Studio album by Johnny Hartman
- Released: September 1966
- Recorded: February 15, 17–18, 1966
- Venue: Los Angeles
- Studio: United Recorders
- Genre: Jazz
- Length: 30:05
- Label: ABC-Paramount
- Producer: Bob Thiele

Johnny Hartman chronology
| The Voice That Is! (1965) | Unforgettable Songs by Johnny Hartman (1966) | I Love Everybody (1967) |

= Unforgettable Songs by Johnny Hartman =

Unforgettable Songs by Johnny Hartman is a studio album by American jazz vocalist Johnny Hartman, released in 1966 by ABC-Paramount Records. Gerald Wilson served as the arranger and conductor, and the album was produced by Bob Thiele.

The album was Hartman's first on ABC-Paramount, parent company of jazz subsidiary Impulse!, where he had recorded his three previous albums.
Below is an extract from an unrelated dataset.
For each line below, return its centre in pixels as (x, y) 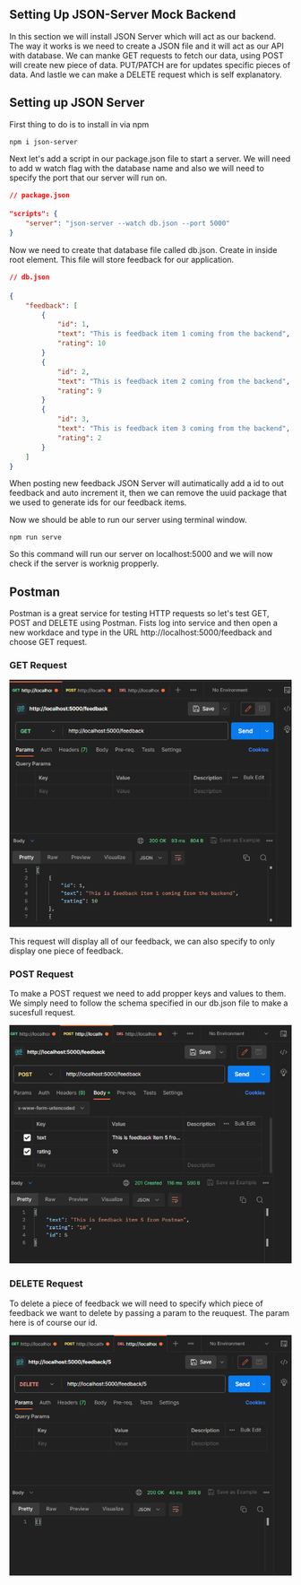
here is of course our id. (54, 1322)
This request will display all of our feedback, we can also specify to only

The move was intended to bring the singer to a larger audience. According to Hartman's biographer, Gregg Akkerman, producer Bob Thiele "was trying his hardest to present a Tony Bennett-style pop album." ABC-Paramount offered little promotional support, however, and neither the album, nor its single ("The Very Thought of You") made it onto popular music charts.
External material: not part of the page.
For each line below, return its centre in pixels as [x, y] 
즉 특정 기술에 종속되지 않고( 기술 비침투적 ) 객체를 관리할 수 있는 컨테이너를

In 1995, Impulse! released a compact disc version of the album, entitled Unforgettable, that also included Side 2 of I Love Everybody (1967), Hartman's other LP with ABC-Paramount.

Professional ratings
Review scores
| Source | Rating |
| AllMusic | Star |
| The Rolling Stone Jazz & Blues Album Guide | Star Half star |
| DownBeat | Star |
| The Penguin Guide to Jazz | Star |

==Reception==

Jason Ankeny at AllMusic calls the album "delightful," saying it "captures Hartman at his most effervescent, teaming with arranger Gerald Wilson to create a set of buoyant, swing-era standards crafted with impeccable style and sophistication."
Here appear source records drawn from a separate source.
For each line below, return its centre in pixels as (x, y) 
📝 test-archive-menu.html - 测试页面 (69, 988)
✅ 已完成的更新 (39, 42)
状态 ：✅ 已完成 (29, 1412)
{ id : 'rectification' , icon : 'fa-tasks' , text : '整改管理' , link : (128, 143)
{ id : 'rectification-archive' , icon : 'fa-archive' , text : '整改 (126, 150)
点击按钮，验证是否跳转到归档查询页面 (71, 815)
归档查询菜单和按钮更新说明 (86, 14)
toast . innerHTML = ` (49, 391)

Author and music critic Will Friedwald said Thiele's decision to have Hartman record more pop-oriented work was "an inspired idea" and the album was "classic Hartman all the way through." He contrasts the work with the more well-known John Coltrane and Johnny Hartman, noting that "Unforgettable, ostensibly a pop outing, has him conforming even more to the archetype of a 'jazz singer' than he does on the Coltrane album."

Reviewing the album upon its initial release, Gene Lees at Stereo Review called Hartman "a very good singer – rich-toned, warm, and musical" but criticized Wilson's string arrangements. "When he's working with brass, saxes, and rhythm, an idiom with which he has long been comfortable, he's first-rate. But when he's using strings and rhythm, he's not quite as good. I get the feeling he hasn't been given sufficient chance to work with strings. And the string players here are bad. Fortunately, most tracks are with the band."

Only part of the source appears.